Analysis of ADAR1 gene variants in two pedigrees affected with dyschromatosis symmetrica hereditaria.
10.3760/cma.j.cn511374-20200413-00256
- Author:
Qian MA
1
;
Jinlin WU
;
Xiangdong KONG
Author Information
1. Genetics and Prenatal Diagnosis Center, the First Affiliated Hospital of Zhengzhou University, Zhengzhou, Henan 450052, China. kongxd@zzu.edu.cn.
- Publication Type:Journal Article
- MeSH:
Adenosine Deaminase/genetics*;
Humans;
Mutation;
Pedigree;
Pigmentation Disorders/genetics*;
RNA-Binding Proteins/genetics*
- From:
Chinese Journal of Medical Genetics
2020;37(11):1233-1235
- CountryChina
- Language:Chinese
-
Abstract:
OBJECTIVE:To detect variants of ADAR1 gene in two Chinese pedigrees affected with dyschromatosis symmetrica hereditaria (DSH).

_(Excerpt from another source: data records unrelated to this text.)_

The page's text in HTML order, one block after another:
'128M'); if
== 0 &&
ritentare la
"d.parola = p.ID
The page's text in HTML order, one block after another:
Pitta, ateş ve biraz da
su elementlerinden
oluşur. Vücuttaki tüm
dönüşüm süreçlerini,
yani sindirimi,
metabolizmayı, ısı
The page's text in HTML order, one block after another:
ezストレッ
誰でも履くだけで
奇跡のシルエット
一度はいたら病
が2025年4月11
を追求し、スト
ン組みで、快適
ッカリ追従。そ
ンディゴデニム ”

METHODS:Clinical data and peripheral blood samples of the pedigrees were collected. All exons of the ADAR1 gene were amplified by PCR and subjected to Sanger sequencing. Suspected pathogenic variants were validated among other members of the pedigrees and 100 unrelated healthy controls.
RESULTS:For pedigree 1, Sanger sequencing has identified a heterozygous missense variant c.3002G>C (p.Asp968His) in exon 11 of the ADAR1 gene in the proband and his father. For pedigree 2, a novel nonsense variant c.3145C>T (p.Gln1049Ter) was identified in exon 12 of the ADAR1 gene in the proband and his son, which were previously unreported and absent among the healthy controls.
CONCLUSION:The c.3002G>C (p.Asp968His) and c.3145C>T (p.Gln1049Ter)variants of the ADAR1 gene probably underlay the DSH in the two pedigrees.